What you are asked to do:
Without including any pictures, give back all of the data exactly.
-------- Material for this task --------
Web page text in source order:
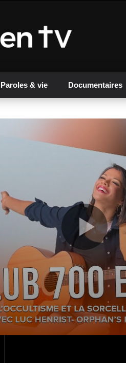
Paroles & vie Documentaires
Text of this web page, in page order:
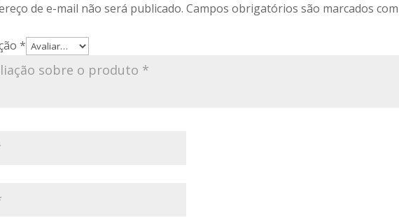
de e-mail não será publicado. Campos obrigatórios são marcados com
*
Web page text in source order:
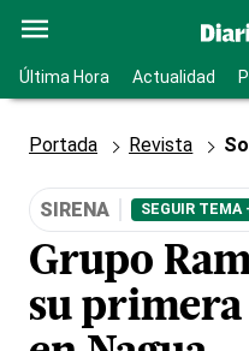
Última Hora Actualidad
Portada Revista
SIRENA SEGUIR TEMA
Grupo
su
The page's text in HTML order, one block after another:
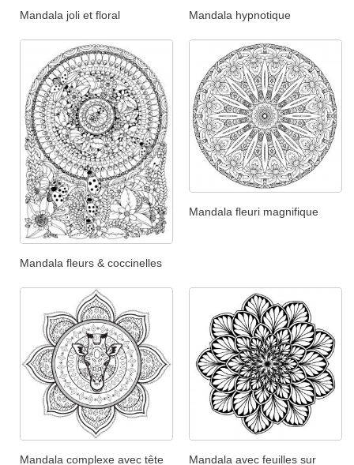
Mandala joli et floral Mandala hypnotique
Mandala fleurs & coccinelles
Mandala fleuri magnifique
Mandala complexe avec tête Mandala avec feuilles sur
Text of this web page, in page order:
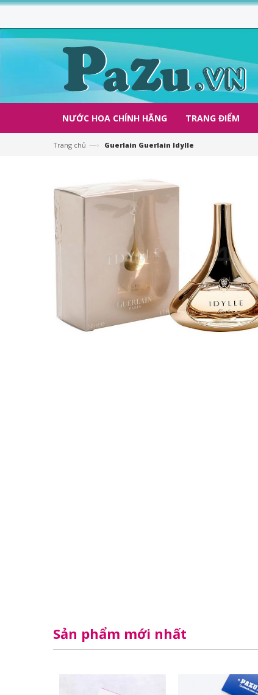
NƯỚC HOA CHÍNH HÃNG TRANG ĐIỂM
Trang chủ —› Guerlain Guerlain Idylle
Sản phẩm mới nhất
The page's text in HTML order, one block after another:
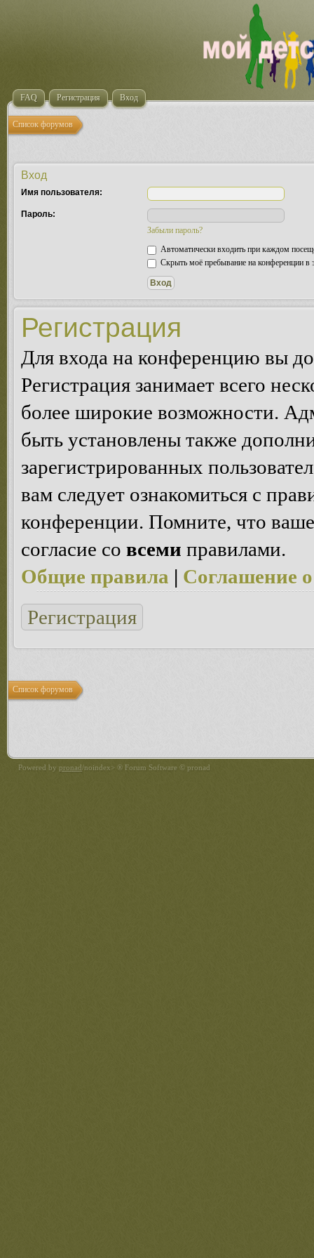
FAQ Регистрация Вход
Список форумов
Вход
Имя пользователя:
Пароль:
Забыли пароль?
Автоматически входить при каждом
Скрыть моё пребывание на конференции в
Регистрация
Для входа на конференцию вы
Регистрация занимает всего
более широкие возможности.
быть установлены также
зарегистрированных
вам следует ознакомиться с
конференции. Помните, что
согласие со всеми правилами.
Общие правила | Соглашение
Регистрация
Список форумов
Powered by pronad/noindex> ® Forum Software © pronad
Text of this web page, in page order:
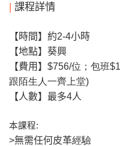
| 課程詳情
【時間】約2-4小時
【地點】葵興
【費用】 $756/位；包班
跟陌生人一齊上堂)
【人數】 最多4人
本課程:
>無需任何皮革經驗
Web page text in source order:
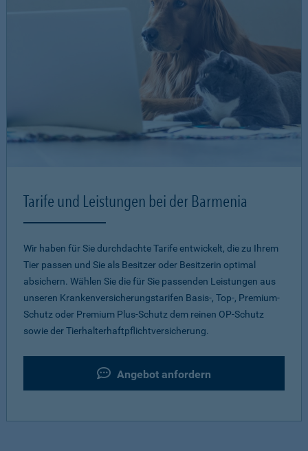
Tarife und Leistungen bei der Barmenia
Wir haben für Sie durchdachte Tarife entwickelt, die zu Ihrem
Tier passen und Sie als Besitzer oder Besitzerin optimal
absichern. Wählen Sie die für Sie passenden Leistungen aus
unseren Krankenversicherungstarifen Basis-, Top-, Premium-
Schutz oder Premium Plus-Schutz dem reinen OP-Schutz
sowie der Tierhalterhaftpflichtversicherung.
Angebot anfordern
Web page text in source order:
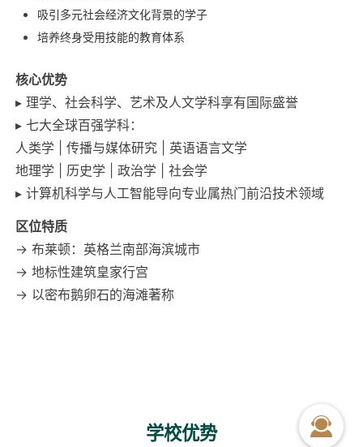
吸引多元社会经济文化背景的学子
培养终身受用技能的教育体系
核心优势
▸ 理学、社会科学、艺术及人文学科享有国际盛誉
▸ 七大全球百强学科：
人类学 | 传播与媒体研究 | 英语语言文学
地理学 | 历史学 | 政治学 | 社会学
▸ 计算机科学与人工智能导向专业属热门前沿技术领域
区位特质
→ 布莱顿：英格兰南部海滨城市
→ 地标性建筑皇家行宫
→ 以密布鹅卵石的海滩著称
学校优势
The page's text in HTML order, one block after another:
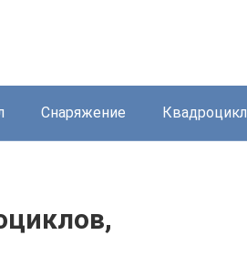
Снаряжение Квадроцикл
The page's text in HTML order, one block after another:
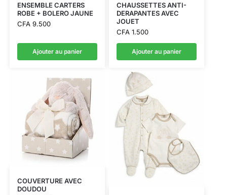
ENSEMBLE CARTERS
ROBE + BOLERO JAUNE
CFA9.500
Ajouter au panier
CHAUSSETTES ANTI-
DERAPANTES AVEC
JOUET
CFA1.500
Ajouter au panier
COUVERTURE AVEC
DOUDOU
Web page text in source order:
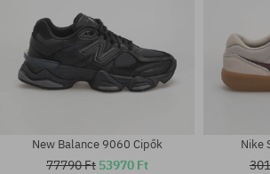
New Balance 9060 Cipők
77790 Ft 53970 Ft
Nike
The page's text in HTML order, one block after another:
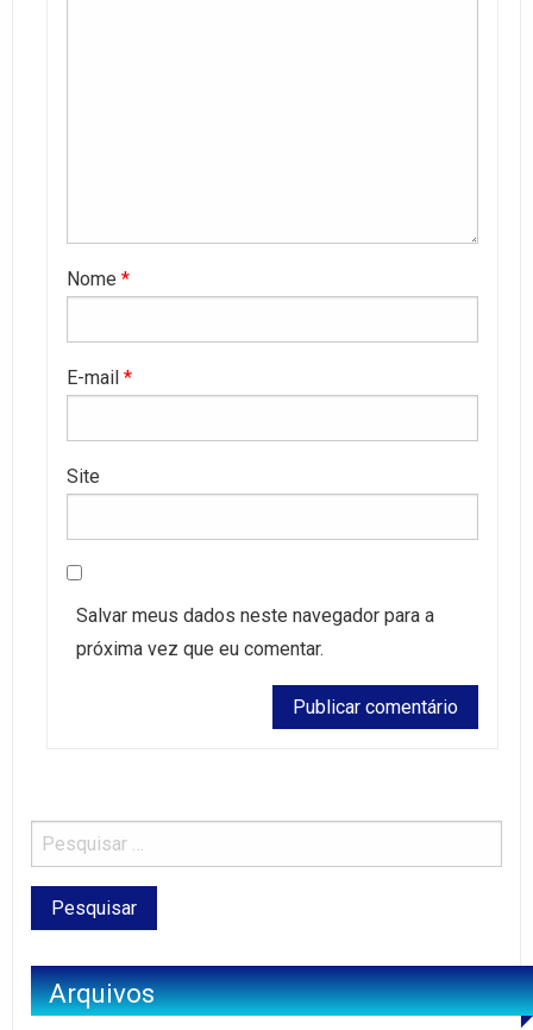
Nome *
E-mail *
Site
Salvar meus dados neste navegador para a
próxima vez que eu comentar.
Arquivos
--------
Task solution:
Web page text in source order:
Paroles & vie Documentaires
Text of this web page, in page order:
de e-mail não será publicado. Campos obrigatórios são marcados com
*
Web page text in source order:
Última Hora Actualidad
Portada Revista
SIRENA SEGUIR TEMA
Grupo
su
The page's text in HTML order, one block after another:
Mandala joli et floral Mandala hypnotique
Mandala fleurs & coccinelles
Mandala fleuri magnifique
Mandala complexe avec tête Mandala avec feuilles sur
Text of this web page, in page order:
NƯỚC HOA CHÍNH HÃNG TRANG ĐIỂM
Trang chủ —› Guerlain Guerlain Idylle
Sản phẩm mới nhất
The page's text in HTML order, one block after another:
FAQ Регистрация Вход
Список форумов
Вход
Имя пользователя:
Пароль:
Забыли пароль?
Автоматически входить при каждом
Скрыть моё пребывание на конференции в
Регистрация
Для входа на конференцию вы
Регистрация занимает всего
более широкие возможности.
быть установлены также
зарегистрированных
вам следует ознакомиться с
конференции. Помните, что
согласие со всеми правилами.
Общие правила | Соглашение
Регистрация
Список форумов
Powered by pronad/noindex> ® Forum Software © pronad
Text of this web page, in page order:
| 課程詳情
【時間】約2-4小時
【地點】葵興
【費用】 $756/位；包班
跟陌生人一齊上堂)
【人數】 最多4人
本課程:
>無需任何皮革經驗
Web page text in source order:
Tarife und Leistungen bei der Barmenia
Wir haben für Sie durchdachte Tarife entwickelt, die zu Ihrem
Tier passen und Sie als Besitzer oder Besitzerin optimal
absichern. Wählen Sie die für Sie passenden Leistungen aus
unseren Krankenversicherungstarifen Basis-, Top-, Premium-
Schutz oder Premium Plus-Schutz dem reinen OP-Schutz
sowie der Tierhalterhaftpflichtversicherung.
Angebot anfordern
Web page text in source order:
吸引多元社会经济文化背景的学子
培养终身受用技能的教育体系
核心优势
▸ 理学、社会科学、艺术及人文学科享有国际盛誉
▸ 七大全球百强学科：
人类学 | 传播与媒体研究 | 英语语言文学
地理学 | 历史学 | 政治学 | 社会学
▸ 计算机科学与人工智能导向专业属热门前沿技术领域
区位特质
→ 布莱顿：英格兰南部海滨城市
→ 地标性建筑皇家行宫
→ 以密布鹅卵石的海滩著称
学校优势
The page's text in HTML order, one block after another:
Снаряжение Квадроцикл
The page's text in HTML order, one block after another:
ENSEMBLE CARTERS
ROBE + BOLERO JAUNE
CFA9.500
Ajouter au panier
CHAUSSETTES ANTI-
DERAPANTES AVEC
JOUET
CFA1.500
Ajouter au panier
COUVERTURE AVEC
DOUDOU
Web page text in source order:
New Balance 9060 Cipők
77790 Ft 53970 Ft
Nike
The page's text in HTML order, one block after another:
Nome *
E-mail *
Site
Salvar meus dados neste navegador para a
próxima vez que eu comentar.
Arquivos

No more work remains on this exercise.